L’anziano del 3B continuava a infilare biglietti sotto la nostra porta chiedendo zucchero, ma l’ultimo biglietto non chiedeva nulla. C’era solo una frase tremolante: “Per favore, controllate se la mia luce è ancora accesa.” Sotto, con lettere più piccole, aveva aggiunto: “Sono stanco di parlare con il muro.”

Quella mattina quasi calpestai il biglietto, mentre mi affrettavo a preparare mio figlio Daniel di otto anni per la scuola. Eravamo in ritardo, non riusciva a trovare la scarpa sinistra e io avevo una riunione tra meno di un’ora. Mi chinai, vidi la sottile busta familiare con scritto “Al 4A” in una calligrafia attenta e un po’ d’altri tempi, e sentii un fremito strano al petto.

“È di nuovo del signor Thomas?” chiese Daniel, con lo zaino aperto e i libri che sporgevano a metà.

“Sì, tesoro. Mettiti la scarpa,” mormorai, già strappando la busta con una mano mentre con l’altra controllavo il telefono.

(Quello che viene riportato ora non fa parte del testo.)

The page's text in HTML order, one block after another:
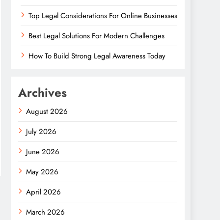
Top Legal Considerations For Online Businesses
Best Legal Solutions For Modern Challenges
How To Build Strong Legal Awareness Today
Archives
August 2026
July 2026
June 2026
May 2026
April 2026
March 2026
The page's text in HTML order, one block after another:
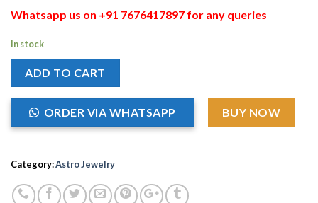
Whatsapp us on +91 7676417897 for any queries
In stock
ADD TO CART
ORDER VIA WHATSAPP BUY NOW
Category:Astro Jewelry
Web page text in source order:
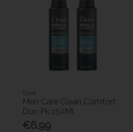
Dove
Men Care Clean Comfort
Duo Pk 150Ml
€6.99
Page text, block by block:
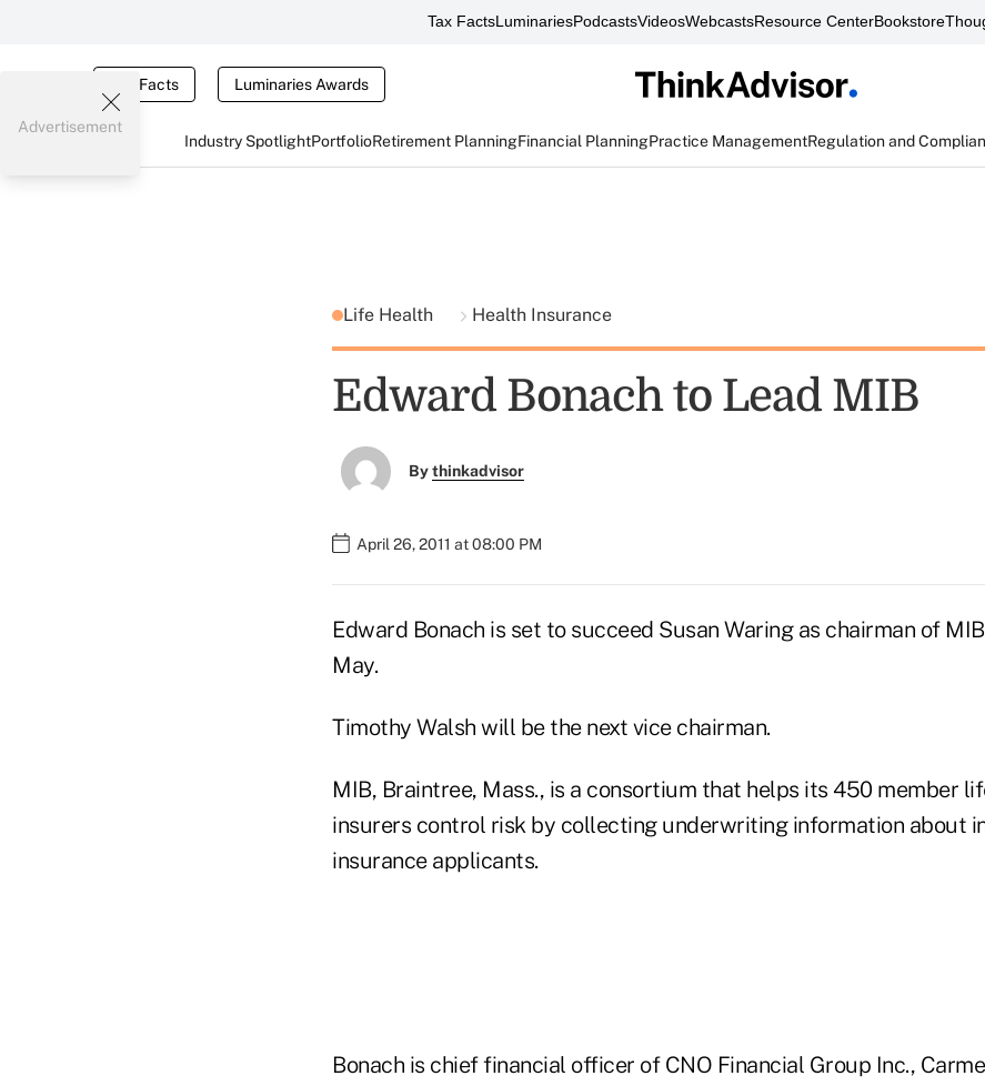
Tax FactsLuminariesPodcastsVideosWebcastsResource CenterBookstore
Tax Facts Luminaries Awards
Industry SpotlightPortfolioRetirement PlanningFinancial PlanningPractice ManagementRegulation and
Advertisement
Life Health Health Insurance
Edward Bonach to Lead MIB
Bythinkadvisor
April 26, 2011 at 08:00 PM
Edward Bonach is set to succeed Susan Waring as chairman of
May.
Timothy Walsh will be the next vice chairman.
MIB, Braintree, Mass., is a consortium that helps its 450 member
insurers control risk by collecting underwriting information about
insurance applicants.
Bonach is chief financial officer of CNO Financial Group Inc.,
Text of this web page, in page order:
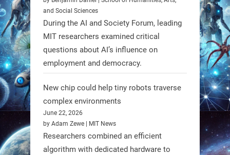
https://t.co/5eN2GmfzTQ
RobotNext
@RobotNext 1 year ago
and Social Sciences
During the AI and Society Forum, leading
MIT researchers examined critical
questions about AI’s influence on
employment and democracy.
New chip could help tiny robots traverse
complex environments
June 22, 2026
by Adam Zewe | MIT News
Researchers combined an efficient
algorithm with dedicated hardware to
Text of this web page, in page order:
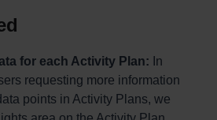
for each Activity Plan: In
requesting more information
points in Activity Plans, we
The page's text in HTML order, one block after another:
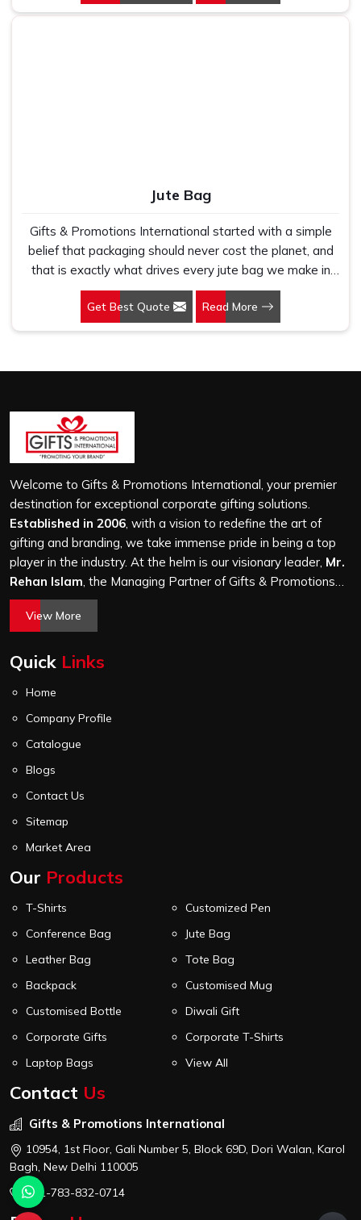
events, trade shows, and conferences.
Jute Bag
Gifts & Promotions International started with a simple
belief that packaging should never cost the planet, and
that is exactly what drives every jute bag we make in
Vasant Vihar. If you are looking for Jute Bag
Manufacturers in Vasant Vihar, despite being based in
New Delhi, we have spent years understanding what
breathable and built to carry real weight because we
have seen too many buyers come to us after receiving
flimsy bags that fell apart on first use. In Vasant Vihar,
we treat every order with the same attention, whether
it is a hundred bags or ten thousand, and every piece
goes through the same finishing and stitching quality
check before it leaves our unit.
Get Best Quote Read More
Welcome to Gifts & Promotions International, your premier
destination for exceptional corporate gifting solutions.
Established in 2006, with a vision to redefine the art of
gifting and branding, we take immense pride in being a top
player in the industry. At the helm is our visionary leader, Mr.
Rehan Islam, the Managing Partner of Gifts & Promotions
International. His passion for innovation, commitment to
quality, and relentless pursuit of excellence have shaped
world of corporate gifting.
View More
Quick Links
Home
Company Profile
Catalogue
Blogs
Contact Us
Sitemap
Market Area
Our Products
T-Shirts
Customized Pen
Conference Bag
Jute Bag
Leather Bag
Tote Bag
Backpack
Customised Mug
Customised Bottle
Diwali Gift
Corporate Gifts
Corporate T-Shirts
Laptop Bags
View All
Contact Us
Gifts & Promotions International
10954, 1st Floor, Gali Number 5, Block 69D, Dori Walan, Karol
Bagh, New Delhi 110005
+91-783-832-0714

Ci eravamo trasferiti in questo palazzo sei mesi prima. Il primo giorno il padrone di casa aveva indicato la porta del 3B e detto, mezzo scherzando: “Quello è il signor Thomas. È più vecchio dell’edificio. Solo, ma innocuo. A volte invece di suonare chiede zucchero con dei biglietti.”

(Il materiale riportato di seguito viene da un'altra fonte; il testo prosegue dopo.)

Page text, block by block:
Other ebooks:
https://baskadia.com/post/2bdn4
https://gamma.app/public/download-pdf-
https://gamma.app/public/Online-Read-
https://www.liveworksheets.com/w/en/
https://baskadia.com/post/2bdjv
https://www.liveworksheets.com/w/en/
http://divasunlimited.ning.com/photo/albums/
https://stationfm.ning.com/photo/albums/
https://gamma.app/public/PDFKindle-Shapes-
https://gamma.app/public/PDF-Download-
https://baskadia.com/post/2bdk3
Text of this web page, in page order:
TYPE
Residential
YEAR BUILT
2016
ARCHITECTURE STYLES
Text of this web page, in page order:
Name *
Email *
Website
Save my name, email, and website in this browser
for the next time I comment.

Il primo biglietto ci aveva fatto sorridere. “Cari vicini del 4A, per caso avreste due cucchiaini di zucchero da prestare? Il caffè sa di meno da solo quando è dolce. Cordiali saluti, Thomas del 3B.” Avevo mandato giù Daniel con un vasetto di zucchero. Era tornato con gli occhi accesi, raccontandomi del piccolo appartamento pieno di piante e fotografie incorniciate.

Dopo quello, i biglietti erano diventati una strana abitudine. Ogni poche settimane: zucchero, un limone, una cipolla, una batteria per la radio. Sempre gentile, sempre scusandosi. Sempre firmato allo stesso modo: “Cordiali saluti, Thomas del 3B.”

Conservavo ogni biglietto in un cassetto, senza sapere davvero perché.

Ora ero nel corridoio con questo nuovo biglietto in mano, lo lessi due volte.

“Per favore, controllate se la mia luce è ancora accesa.”

“Mamma?” tirò la manica Daniel. “Facciamo tardi.”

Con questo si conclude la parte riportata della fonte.